Title: Re: When to add smoked paprika
Post by: DoctorCheese on January 21, 2017, 09:44:05 PM
Quote from: Duntov on January 21, 2017, 09:09:04 PM
As-soon-as the cheese is dry enough. 
Does dry enough mean after I air dry the cheese and before it goes in the cave? Like, touch dry?
Title: Re: When to add smoked paprika
Post by: Duntov on January 21, 2017, 10:47:34 PM
Quote from: DoctorCheese on January 21, 2017, 09:44:05 PM
Quote from: Duntov on January 21, 2017, 09:09:04 PM
As-soon-as the cheese is dry enough. 
Does dry enough mean after I air dry the cheese and before it goes in the cave? Like, touch dry?

Correct.
Title: Re: When to add smoked paprika
Post by: Al Lewis on January 21, 2017, 11:51:40 PM
Looks like this when it's done. :o  Minus the basket weave of course.  That comes from the mold. ;D
Title: Re: When to add smoked paprika
Post by: Ananke on June 13, 2017, 04:43:14 PM
Resurecting this old post as that cheese looks amazing.

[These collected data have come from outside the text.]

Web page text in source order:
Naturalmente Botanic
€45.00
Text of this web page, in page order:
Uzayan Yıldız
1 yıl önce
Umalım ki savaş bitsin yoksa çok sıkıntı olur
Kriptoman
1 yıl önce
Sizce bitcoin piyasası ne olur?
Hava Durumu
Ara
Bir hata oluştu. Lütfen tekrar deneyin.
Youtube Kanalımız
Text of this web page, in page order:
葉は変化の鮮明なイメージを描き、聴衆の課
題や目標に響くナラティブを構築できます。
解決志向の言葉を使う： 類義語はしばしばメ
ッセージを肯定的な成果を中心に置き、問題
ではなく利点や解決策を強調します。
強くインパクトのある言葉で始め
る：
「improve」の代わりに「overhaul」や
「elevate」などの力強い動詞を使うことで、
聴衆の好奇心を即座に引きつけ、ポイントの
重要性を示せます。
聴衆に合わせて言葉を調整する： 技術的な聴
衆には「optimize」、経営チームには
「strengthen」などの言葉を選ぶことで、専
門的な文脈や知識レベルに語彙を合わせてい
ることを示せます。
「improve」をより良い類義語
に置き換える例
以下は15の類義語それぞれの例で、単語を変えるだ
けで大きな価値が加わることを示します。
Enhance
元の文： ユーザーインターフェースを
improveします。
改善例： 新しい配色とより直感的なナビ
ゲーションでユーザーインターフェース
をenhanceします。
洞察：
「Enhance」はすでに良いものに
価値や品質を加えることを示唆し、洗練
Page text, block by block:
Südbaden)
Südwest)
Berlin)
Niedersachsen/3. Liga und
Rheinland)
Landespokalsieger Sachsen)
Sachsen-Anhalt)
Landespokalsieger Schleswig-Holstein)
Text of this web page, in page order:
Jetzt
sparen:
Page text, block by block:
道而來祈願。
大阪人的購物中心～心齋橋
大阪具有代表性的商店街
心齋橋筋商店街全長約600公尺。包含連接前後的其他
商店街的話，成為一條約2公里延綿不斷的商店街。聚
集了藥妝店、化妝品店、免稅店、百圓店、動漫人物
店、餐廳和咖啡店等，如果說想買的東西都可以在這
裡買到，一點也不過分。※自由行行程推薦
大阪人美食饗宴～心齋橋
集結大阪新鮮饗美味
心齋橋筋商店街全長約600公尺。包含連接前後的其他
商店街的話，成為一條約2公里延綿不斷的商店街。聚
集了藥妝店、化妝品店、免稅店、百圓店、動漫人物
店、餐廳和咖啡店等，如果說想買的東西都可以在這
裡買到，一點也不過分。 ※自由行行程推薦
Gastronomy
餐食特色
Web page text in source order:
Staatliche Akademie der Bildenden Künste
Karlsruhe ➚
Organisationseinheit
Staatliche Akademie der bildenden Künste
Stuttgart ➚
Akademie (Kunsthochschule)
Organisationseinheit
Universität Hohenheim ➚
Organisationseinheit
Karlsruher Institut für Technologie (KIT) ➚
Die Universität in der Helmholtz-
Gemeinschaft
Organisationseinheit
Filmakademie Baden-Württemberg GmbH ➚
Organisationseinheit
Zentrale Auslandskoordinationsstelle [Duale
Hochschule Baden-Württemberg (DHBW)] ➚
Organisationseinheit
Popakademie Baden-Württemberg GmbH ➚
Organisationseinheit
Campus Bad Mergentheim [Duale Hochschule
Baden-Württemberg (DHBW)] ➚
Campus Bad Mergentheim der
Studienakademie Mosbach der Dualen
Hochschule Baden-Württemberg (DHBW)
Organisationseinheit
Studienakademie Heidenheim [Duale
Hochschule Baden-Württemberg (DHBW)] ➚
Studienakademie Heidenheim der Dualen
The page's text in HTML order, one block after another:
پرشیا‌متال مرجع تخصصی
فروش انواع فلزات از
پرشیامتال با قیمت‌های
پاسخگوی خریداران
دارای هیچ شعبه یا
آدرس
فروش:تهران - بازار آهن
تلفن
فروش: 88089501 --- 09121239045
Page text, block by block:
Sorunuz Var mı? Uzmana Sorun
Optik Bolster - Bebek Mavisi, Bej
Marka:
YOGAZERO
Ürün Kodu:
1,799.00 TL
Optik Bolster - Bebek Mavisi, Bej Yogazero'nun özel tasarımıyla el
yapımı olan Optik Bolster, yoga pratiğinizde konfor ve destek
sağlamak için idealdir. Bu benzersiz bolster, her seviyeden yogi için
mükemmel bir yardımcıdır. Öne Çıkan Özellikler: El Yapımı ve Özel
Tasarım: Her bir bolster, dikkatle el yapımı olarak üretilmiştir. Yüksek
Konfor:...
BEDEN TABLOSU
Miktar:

Does the smoked paprika flavour the cheese or would I need to add some to the curds too?
Title: Re: When to add smoked paprika
Post by: DoctorCheese on June 13, 2017, 06:41:49 PM
Quote from: Ananke on June 13, 2017, 04:43:14 PM
Resurecting this old post as that cheese looks amazing.

Does the smoked paprika flavour the cheese or would I need to add some to the curds too?

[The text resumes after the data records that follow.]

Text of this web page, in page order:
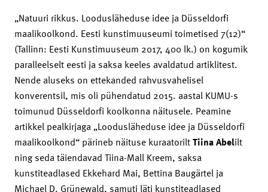
„Natuuri rikkus. Loodusläheduse idee ja Düsseldorfi
maalikoolkond. Eesti kunstimuuseumi toimetised 7(12)“
(Tallinn: Eesti Kunstimuuseum 2017, 400 lk.) on kogumik
paralleelselt eesti ja saksa keeles avaldatud artiklitest.
Nende aluseks on ettekanded rahvusvahelisel
konverentsil, mis oli pühendatud 2015. aastal KUMU-s
toimunud Düsseldorfi koolkonna näitusele. Peamine
artikkel pealkirjaga „Loodusläheduse idee ja Düsseldorfi
maalikoolkond“ pärineb näituse kuraatoriltTiina Abelilt
ning seda täiendavad Tiina-Mall Kreem, saksa
kunstiteadlased Ekkehard Mai, Bettina ­Baugärtel ja
Michael D. Grünewald, samuti läti kunstiteadlased
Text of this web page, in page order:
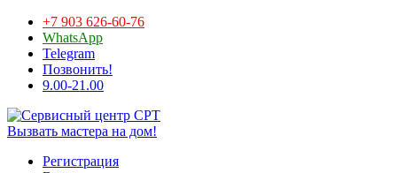
+7 903 626-60-76
WhatsApp
Telegram
Позвонить!
9.00-21.00
Вызвать мастера на дом!
Регистрация
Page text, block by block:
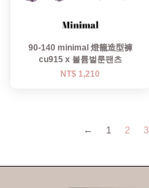
90-140 minimal 燈籠造型褲
cu915 x 볼륨벌룬팬츠
NT$ 1,210
← 1 2 3
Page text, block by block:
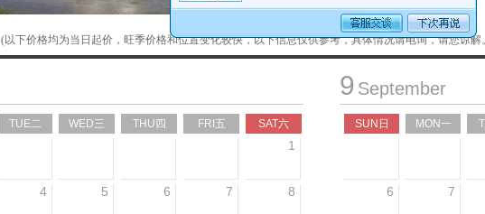
(以下价格均为当日起价，旺季价格和位置变化较快，以下信息仅供参考，具体情况请电询，请您谅解
TUE二 WED三 THU四 FRI五 SAT六
1
4 5 6 7 8
9 September
SUN日 MON一
6 7
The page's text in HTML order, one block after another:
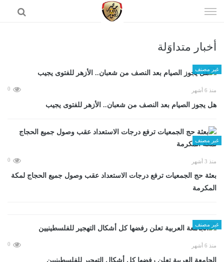
الى
أخبار متداوَلة
غير مصنف
منذ 6 أشهر 0
هل يجوز الصيام بعد النصف من شعبان.. الأزهر للفتوى يجيب
غير مصنف
منذ 3 أشهر 0
بعثة حج الجمعيات ترفع درجات الاستعداد عقب وصول جميع الحجاج لمكة
المكرمة
غير مصنف
منذ 6 أشهر 0
الجامعة العربية تعلن رفضها كل أشكال التهجير للفلسطينيين
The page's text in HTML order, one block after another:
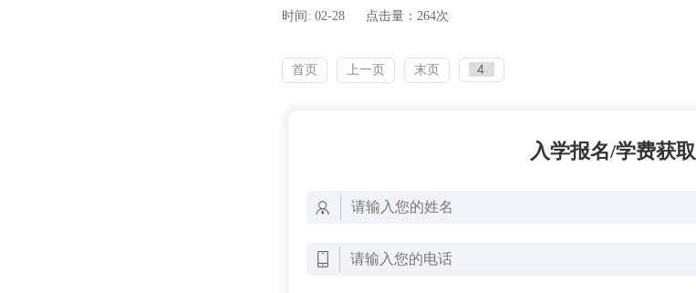
时间: 02-28 点击量：264次
首页 上一页 末页
入学报名/学费获取
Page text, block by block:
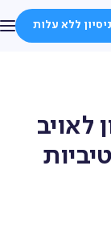
ניסיון ללא עלות
לאויב
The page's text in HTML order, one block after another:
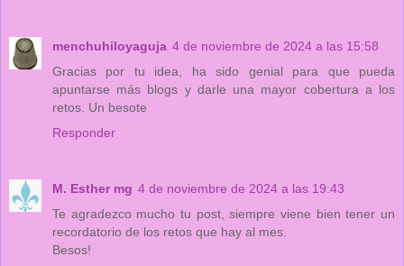
menchuhiloyaguja 4 de noviembre de 2024 a las 15:58
Gracias por tu idea, ha sido genial para que pueda
apuntarse más blogs y darle una mayor cobertura a los
retos. Un besote
Responder
M. Esther mg 4 de noviembre de 2024 a las 19:43
Te agradezco mucho tu post, siempre viene bien tener un
recordatorio de los retos que hay al mes.
Besos!
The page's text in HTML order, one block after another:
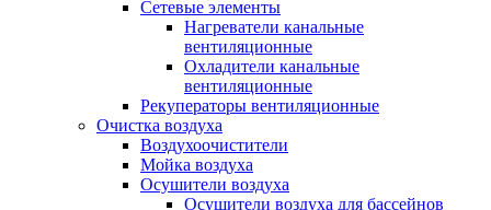
Сетевые элементы
Нагреватели канальные
вентиляционные
Охладители канальные
вентиляционные
Рекуператоры вентиляционные
Очистка воздуха
Воздухоочистители
Мойка воздуха
Осушители воздуха
Осушители воздуха для бассейнов

I am not sure if you are asking me or Al, but my cheese had a rather low profile so the smokey paprika was able to permeate the paste better. If you want a significant flavor of the paprika in your cheese, then I would advise adding some in to the curds right before pressing. You could then also put more on the rind.
Title: Re: When to add smoked paprika
Post by: Ananke on June 13, 2017, 06:48:43 PM
Thanks for the reply Doctor, I'll be trying that.  I love the idea of smoked paprika flavouring.

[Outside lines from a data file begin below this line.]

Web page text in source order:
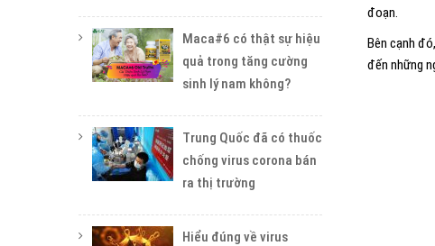
Maca#6 có thật sự hiệu
quả trong tăng cường
sinh lý nam không?
Trung Quốc đã có thuốc
chống virus corona bán
ra thị trường
Hiểu đúng về virus
đoạn.
Bên cạnh
đến những
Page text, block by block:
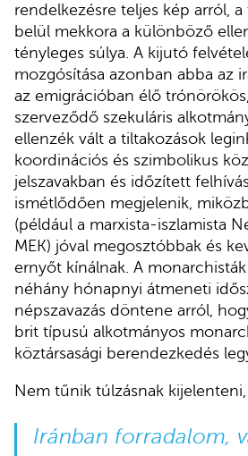
rendelkezésre teljes kép arról,
belül mekkora a különböző
tényleges súlya. A kijutó
mozgósítása azonban abba az
az emigrációban élő
szerveződő szekuláris
ellenzék vált a tiltakozások
koordinációs és szimbolikus
jelszavakban és időzített
ismétlődően megjelenik,
(például a marxista-iszlamista
MEK) jóval megosztóbbak és
ernyőt kínálnak. A
néhány hónapnyi átmeneti
népszavazás döntene arról,
brit típusú alkotmányos
köztársasági berendezkedés
Nem tűnik túlzásnak
Iránban forradalom,
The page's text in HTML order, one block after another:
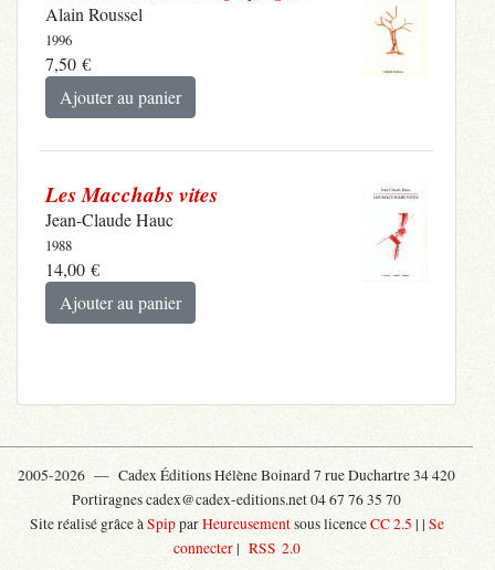
Alain Roussel
1996
7,50 €
Ajouter au panier
Les Macchabs vites
Jean-Claude Hauc
1988
14,00 €
Ajouter au panier
2005-2026 — Cadex Éditions Hélène Boinard 7 rue Duchartre 34 420
Portiragnes cadex@cadex-editions.net 04 67 76 35 70
Site réalisé grâce àSpipparHeureusementsous licenceCC 2.5 | | Se
connecter| RSS 2.0
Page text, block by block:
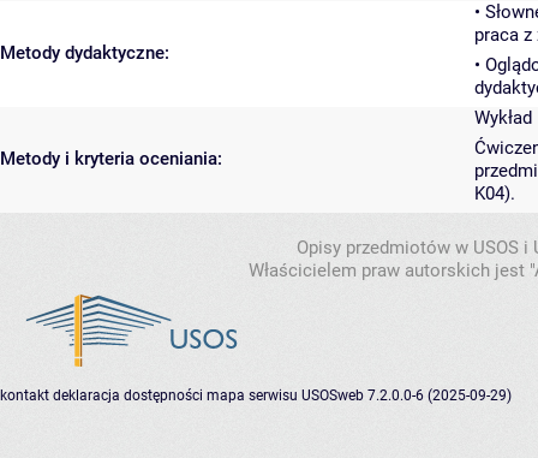
Metody dydaktyczne:
•
praca
•
Metody i kryteria oceniania:
K04).
Opisy przedmiotów w USOS
Właścicielem praw autorskich jest
kontakt deklaracja dostępności mapa serwisu USOSweb 7.2.0.0-6 (2025-09-29)
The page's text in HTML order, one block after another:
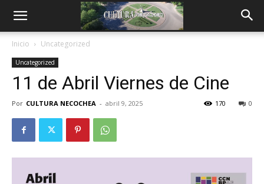
Inicio Uncategorized
Uncategorized
11 de Abril Viernes de Cine
Por CULTURA NECOCHEA - abril 9, 2025 0
170
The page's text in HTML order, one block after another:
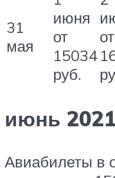
31
мая
июня
от
15034
руб.
от
июнь
Авиабилеты в
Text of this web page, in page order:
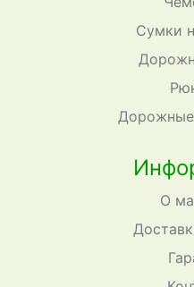
Сумки
Дорожные
О
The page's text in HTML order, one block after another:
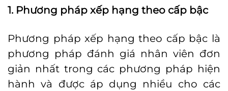
1. Phương pháp xếp hạng theo cấp bậc
Phương pháp xếp hạng theo cấp bậc là
phương pháp đánh giá nhân viên đơn
giản nhất trong các phương pháp hiện
hành và được áp dụng nhiều cho các
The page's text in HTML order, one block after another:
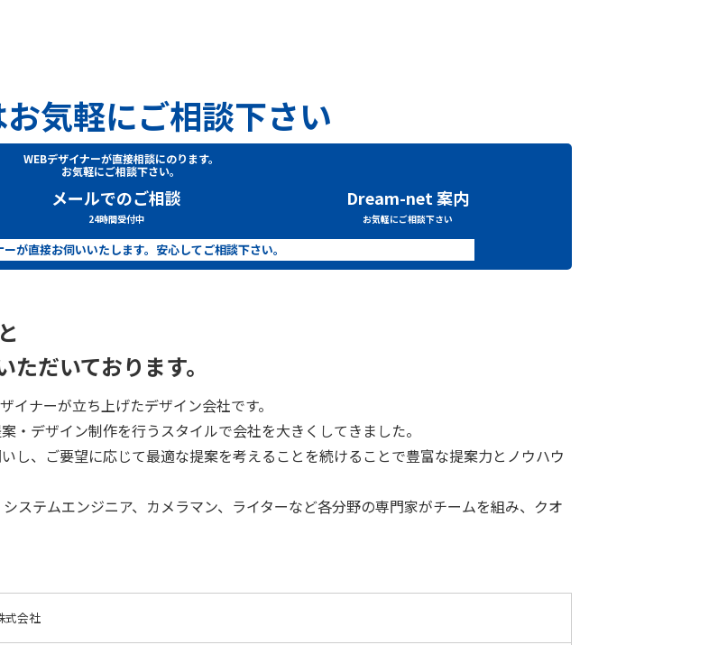
お気軽にご相談下さい
WEBデザイナーが直接相談にのります。
お気軽にご相談下さい。
メールでのご相談
24時間受付中
Dream-net 案内
お気軽にご相談下さい
が直接お伺いいたします。安心してご相談下さい。
だいております。
イナーが立ち上げたデザイン会社です。
・デザイン制作を行うスタイルで会社を大きくしてきました。
し、ご要望に応じて最適な提案を考えることを続けることで豊富な提案力とノウハウ
ステムエンジニア、カメラマン、ライターなど各分野の専門家がチームを組み、クオ
式会社
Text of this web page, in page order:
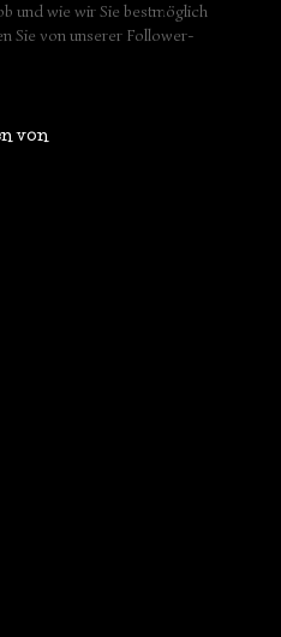
und wie wir Sie bestmöglich
Sie von unserer Follower-
von

Title: Re: When to add smoked paprika
Post by: lovinglife on June 14, 2017, 01:31:59 PM
OHHH if you sprinkle it in your curds then press it would make a beautiful marbling look, I may have to try that myself.  I made a red wine infused cheese and after it was pressed it was so pretty, and it tasted good too!
Title: Re: When to add smoked paprika
Post by: mobius on August 19, 2017, 08:48:03 PM
Sounds yummy AND beautiful!
Title: Re: When to add smoked paprika
Post by: 5ittingduck on August 19, 2017, 10:33:16 PM
Work out how much you use carefully if you are mixing it in.
If you add too much it gets quite bitter.